Well, we look at an example to see Predicate specific usage scenarios:

/**	
     * Predicate谓词测试，Predicate作为接口使用	
     */	
    @Test	
    public void test_Predicate2() {	
        //① 将Predicate作为filter接口，Predicate起到一个判断的作用	
        Predicate<Integer> predicate = new Predicate<Integer>() {	
            @Override	
            public boolean test(Integer integer) {	
                if(integer > 5){	
                    return true;	
                }	
                return false;	
            }	
        };	
	
        Stream<Integer> stream = Stream.of(1, 23, 3, 4, 5, 56, 6, 6);	
        List<Integer> list = stream.filter(predicate).collect(Collectors.toList());	
        list.forEach(System.out::println);	
	
        System.out.println("********************");	
	
    }

This code, first create a Predicate object, and then implement  test the method, do a test method to determine: if the incoming parameter is greater than 5, it returns true, otherwise return false ; then call  Stream the  filter method, filter the method required parameter is the Predicate Interface , so long as there is greater than 5 data will be output.

Summarize two points:

① Predicate is a predicate type interface, in fact, only play the role of a judge.
② Predicate achieved by a  test making a judgment method.

 

4. Function (Function Mode)

Function : passing an argument and returns an argument. Function is to convert the role of the input data into another form of output data.

The first instance:

/**	
     * Function测试，function的作用是转换，将一个值转为另外一个值	
     */	
    @Test	
    public void test_Function() {	
        //① 使用map方法，泛型的第一个参数是转换前的类型，第二个是转化后的类型	
        Function<String, Integer> function = new Function<String, Integer>() {	
            @Override	
            public Integer apply(String s) {	
                return s.length();//获取每个字符串的长度，并且返回	
            }	
        };	
	
        Stream<String> stream = Stream.of("aaa", "bbbbb", "ccccccv");	
        Stream<Integer> stream1 = stream.map(function);	
        stream1.forEach(System.out::println);	
	
        System.out.println("********************");	
	
    }

Is output: 357

The above code creates an  Function interface object, implements a  apply method that has an input parameter and an output parameter. Wherein the first parameter is a generic type before converting, after the second type is converted.

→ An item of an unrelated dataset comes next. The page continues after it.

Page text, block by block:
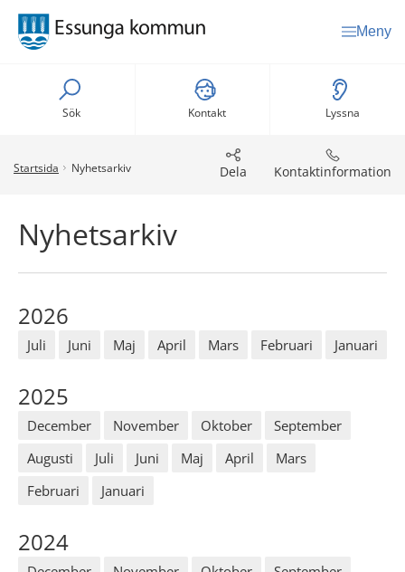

In the above code, is to obtain the length of the string, then the length of each string is returned as a return value.

In  Function an important application interfaces I have to say that  Stream the class  map method, the map method passing a  Function port, return a converted  Streamclass.

In addition to the above-Function interface, the following may also be used such Function interfaces.
IntFunction, DoubleFunction, LongFunction, ToIntFunction, ToDoubleFunction, DoubleToIntFunction the like, using the same method as above.

 in conclusion:

① Function Interface is a functional interface is a converted effect data.
② Function interface  apply method to do the conversion.

 

5.BiXXXX (BiFunction for example)

Function : pass two parameters to obtain a return value. 

The only way is to abstract apply.

 R apply(T t, U u);

Let's look at an example:

public class FunctionTest {

    public static void main(String[] args) {


        BiFunction<Integer,Integer,Integer>  biFunction= (i1,i2) -> i1+i2;

        System.out.println(biFunction.apply(1,2));
    }
}

 BiFuntion first two input parameters is the type Integer, Integer is a final result of the parameter type.

 

 

references

Lambda expressions and functional interfaces

Interview hung up, you understand the Java Consumer, Supplier, Predicate and Function 8 do?